> _GIVEN DATA_:
▽

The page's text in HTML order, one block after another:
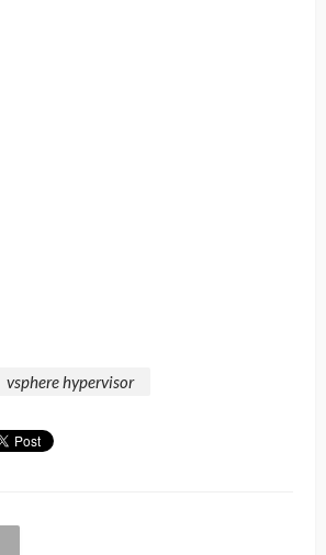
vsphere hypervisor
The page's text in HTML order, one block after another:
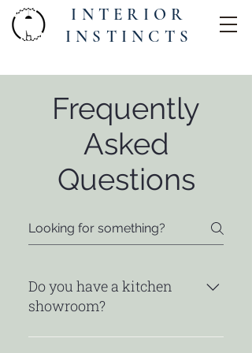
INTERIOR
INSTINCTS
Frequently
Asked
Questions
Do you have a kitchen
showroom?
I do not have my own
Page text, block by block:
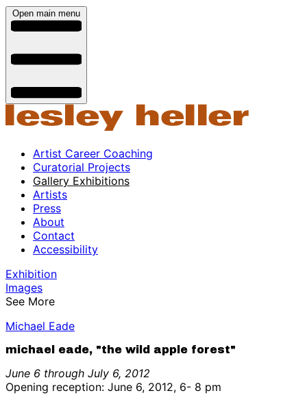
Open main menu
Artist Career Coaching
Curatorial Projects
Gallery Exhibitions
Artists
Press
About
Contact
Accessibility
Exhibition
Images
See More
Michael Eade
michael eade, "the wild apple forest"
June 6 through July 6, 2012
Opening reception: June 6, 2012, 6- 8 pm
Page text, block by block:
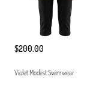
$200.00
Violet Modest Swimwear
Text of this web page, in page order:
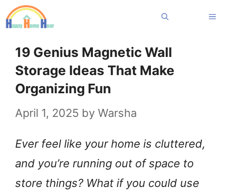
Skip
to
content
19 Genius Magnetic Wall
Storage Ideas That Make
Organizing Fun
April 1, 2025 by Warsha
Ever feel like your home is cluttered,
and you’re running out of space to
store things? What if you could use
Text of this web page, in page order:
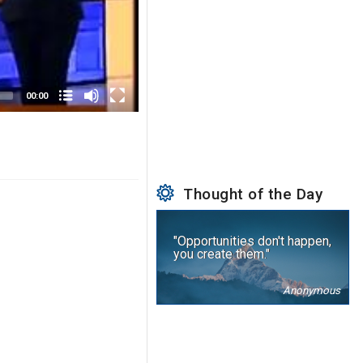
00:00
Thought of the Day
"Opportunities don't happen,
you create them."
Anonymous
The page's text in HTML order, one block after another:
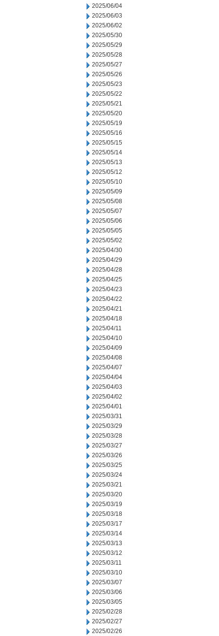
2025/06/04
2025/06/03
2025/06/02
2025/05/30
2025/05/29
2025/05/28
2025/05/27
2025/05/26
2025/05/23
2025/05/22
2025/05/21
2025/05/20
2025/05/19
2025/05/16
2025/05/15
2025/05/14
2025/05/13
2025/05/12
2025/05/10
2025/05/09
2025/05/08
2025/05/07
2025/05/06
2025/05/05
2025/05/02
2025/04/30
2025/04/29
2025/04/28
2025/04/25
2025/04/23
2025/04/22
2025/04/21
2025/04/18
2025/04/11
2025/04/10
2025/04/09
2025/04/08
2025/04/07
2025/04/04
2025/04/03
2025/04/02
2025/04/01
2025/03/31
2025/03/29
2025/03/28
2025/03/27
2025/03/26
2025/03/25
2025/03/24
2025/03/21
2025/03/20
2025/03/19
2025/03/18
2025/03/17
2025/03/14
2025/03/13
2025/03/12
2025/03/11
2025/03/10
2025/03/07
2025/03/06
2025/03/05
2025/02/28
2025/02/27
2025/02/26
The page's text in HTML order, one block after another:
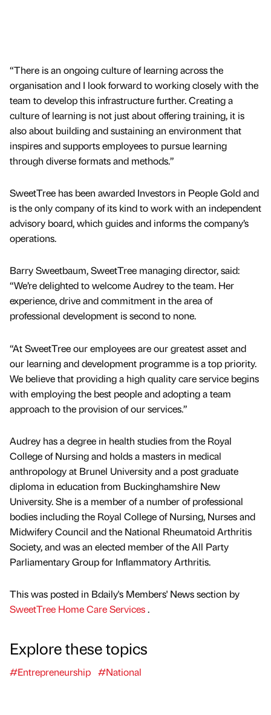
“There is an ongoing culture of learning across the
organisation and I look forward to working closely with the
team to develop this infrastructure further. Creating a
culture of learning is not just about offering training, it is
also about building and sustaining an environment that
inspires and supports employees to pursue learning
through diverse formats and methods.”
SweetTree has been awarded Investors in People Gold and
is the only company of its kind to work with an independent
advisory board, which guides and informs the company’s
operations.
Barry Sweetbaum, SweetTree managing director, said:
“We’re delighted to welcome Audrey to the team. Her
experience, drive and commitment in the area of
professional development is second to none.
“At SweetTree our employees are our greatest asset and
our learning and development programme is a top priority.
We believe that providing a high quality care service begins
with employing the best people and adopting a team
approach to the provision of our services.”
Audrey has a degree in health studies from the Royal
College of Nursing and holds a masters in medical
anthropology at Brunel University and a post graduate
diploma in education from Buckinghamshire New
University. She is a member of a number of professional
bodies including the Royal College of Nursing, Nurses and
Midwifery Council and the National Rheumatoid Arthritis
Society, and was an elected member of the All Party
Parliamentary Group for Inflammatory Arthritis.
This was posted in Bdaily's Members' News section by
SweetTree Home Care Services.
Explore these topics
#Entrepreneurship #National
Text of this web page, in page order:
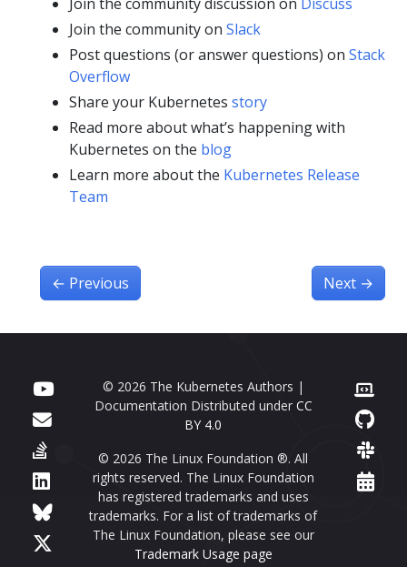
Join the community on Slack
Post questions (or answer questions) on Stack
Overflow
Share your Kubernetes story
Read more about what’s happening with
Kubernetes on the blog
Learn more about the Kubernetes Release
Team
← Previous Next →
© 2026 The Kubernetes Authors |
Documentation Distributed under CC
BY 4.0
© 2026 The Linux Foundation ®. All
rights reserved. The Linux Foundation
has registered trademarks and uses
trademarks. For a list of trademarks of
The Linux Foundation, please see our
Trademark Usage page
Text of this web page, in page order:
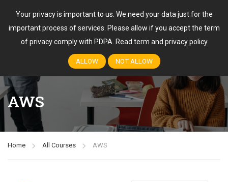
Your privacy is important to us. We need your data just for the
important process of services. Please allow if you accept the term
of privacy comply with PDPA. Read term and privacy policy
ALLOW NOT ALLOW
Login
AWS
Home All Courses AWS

△

> _GOAL OF THE EXERCISE_:
Gather every line from the listing above in which the word "Read" appears.

> _WRITTEN RESPONSE_:
Read more about what’s happening with
of privacy comply with PDPA. Read term and privacy policy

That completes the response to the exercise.